Source data:
━━━━━━

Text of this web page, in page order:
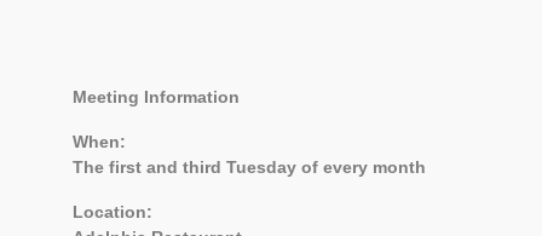
Meeting Information
When:
The first and third Tuesday of every month
Location:
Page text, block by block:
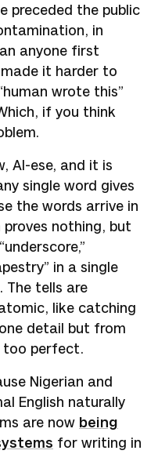
preceded the public
in
anyone first
it harder to
wrote this”
if you think
AI-ese, and it is
single word gives
the words arrive in
proves nothing, but
in a single
The tells are
like catching
detail but from
too perfect.
Nigerian and
English naturally
are now being
for writing in
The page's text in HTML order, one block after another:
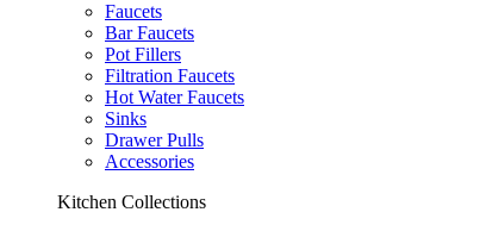
Faucets
Bar Faucets
Pot Fillers
Filtration Faucets
Hot Water Faucets
Sinks
Drawer Pulls
Accessories
Kitchen Collections
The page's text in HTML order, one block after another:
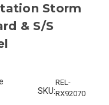
Storm
& S/S
SKU:
REL-
RX92070
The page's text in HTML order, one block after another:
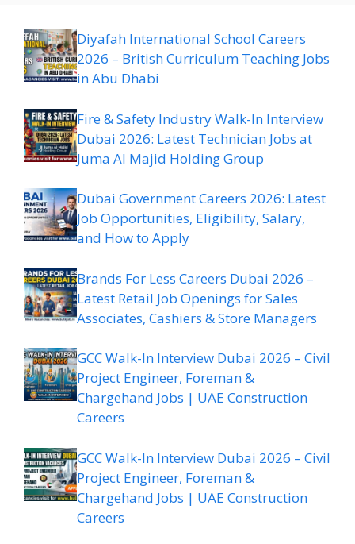
Diyafah International School Careers
2026 – British Curriculum Teaching Jobs
in Abu Dhabi
Fire & Safety Industry Walk-In Interview
Dubai 2026: Latest Technician Jobs at
Juma Al Majid Holding Group
Dubai Government Careers 2026: Latest
Job Opportunities, Eligibility, Salary,
and How to Apply
Brands For Less Careers Dubai 2026 –
Latest Retail Job Openings for Sales
Associates, Cashiers & Store Managers
GCC Walk-In Interview Dubai 2026 – Civil
Project Engineer, Foreman &
Chargehand Jobs | UAE Construction
Careers
GCC Walk-In Interview Dubai 2026 – Civil
Project Engineer, Foreman &
Chargehand Jobs | UAE Construction
Careers
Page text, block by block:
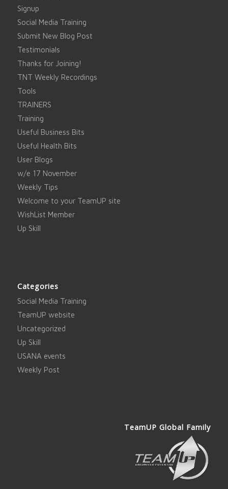
Signup
Social Media Training
Submit New Blog Post
Testimonials
Thanks for Joining!
TNT Weekly Recordings
Tools
TRAINERS
Training
Useful Business Bits
Useful Health Bits
User Blogs
w/e 17 November
Weekly Tips
Welcome to your TeamUP site
WishList Member
Up Skill
Categories
Social Media Training
TeamUP website
Uncategorized
Up Skill
USANA events
Weekly Post
TeamUP Global Family
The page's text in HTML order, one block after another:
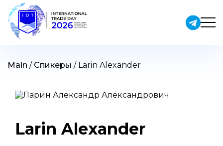
Skip
content
Main / Спикеры / Larin Alexander
Larin Alexander
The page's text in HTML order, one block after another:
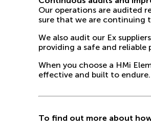
Our operations are audited
sure that we are continuing
We also audit our Ex
providing a safe and reliable
When you choose a HMi
effective and built to
To find out more about
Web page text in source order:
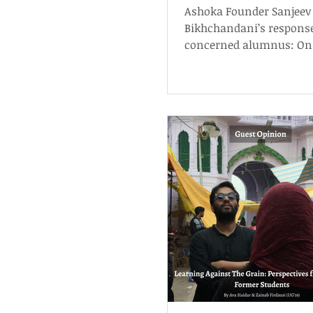
Activist Universities
Academic
Ashoka Founder Sanjeev
Bikhchandani’s
concerned alumnus:
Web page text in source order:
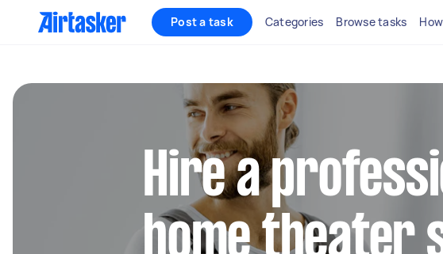
Post a task Categories Browse tasks
Hire a
home theater
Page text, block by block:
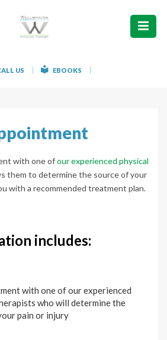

━━━━━━

**What is expected:** In your copy, repeat each record exactly and include no pictures.

**Result of this exercise:**
Text of this web page, in page order:
Meeting Information
When:
The first and third Tuesday of every month
Location:
Page text, block by block:
preceded the public
in
anyone first
it harder to
wrote this”
if you think
AI-ese, and it is
single word gives
the words arrive in
proves nothing, but
in a single
The tells are
like catching
detail but from
too perfect.
Nigerian and
English naturally
are now being
for writing in
The page's text in HTML order, one block after another:
Faucets
Bar Faucets
Pot Fillers
Filtration Faucets
Hot Water Faucets
Sinks
Drawer Pulls
Accessories
Kitchen Collections
The page's text in HTML order, one block after another:
Storm
& S/S
SKU:
REL-
RX92070
The page's text in HTML order, one block after another:
Diyafah International School Careers
2026 – British Curriculum Teaching Jobs
in Abu Dhabi
Fire & Safety Industry Walk-In Interview
Dubai 2026: Latest Technician Jobs at
Juma Al Majid Holding Group
Dubai Government Careers 2026: Latest
Job Opportunities, Eligibility, Salary,
and How to Apply
Brands For Less Careers Dubai 2026 –
Latest Retail Job Openings for Sales
Associates, Cashiers & Store Managers
GCC Walk-In Interview Dubai 2026 – Civil
Project Engineer, Foreman &
Chargehand Jobs | UAE Construction
Careers
GCC Walk-In Interview Dubai 2026 – Civil
Project Engineer, Foreman &
Chargehand Jobs | UAE Construction
Careers
Page text, block by block:
Signup
Social Media Training
Submit New Blog Post
Testimonials
Thanks for Joining!
TNT Weekly Recordings
Tools
TRAINERS
Training
Useful Business Bits
Useful Health Bits
User Blogs
w/e 17 November
Weekly Tips
Welcome to your TeamUP site
WishList Member
Up Skill
Categories
Social Media Training
TeamUP website
Uncategorized
Up Skill
USANA events
Weekly Post
TeamUP Global Family
The page's text in HTML order, one block after another:
Skip
content
Main / Спикеры / Larin Alexander
Larin Alexander
The page's text in HTML order, one block after another:
Our operations are audited
sure that we are continuing
We also audit our Ex
providing a safe and reliable
When you choose a HMi
effective and built to
To find out more about
Web page text in source order:
Activist Universities
Academic
Ashoka Founder Sanjeev
Bikhchandani’s
concerned alumnus:
Web page text in source order:
Post a task Categories Browse tasks
Hire a
home theater
Page text, block by block:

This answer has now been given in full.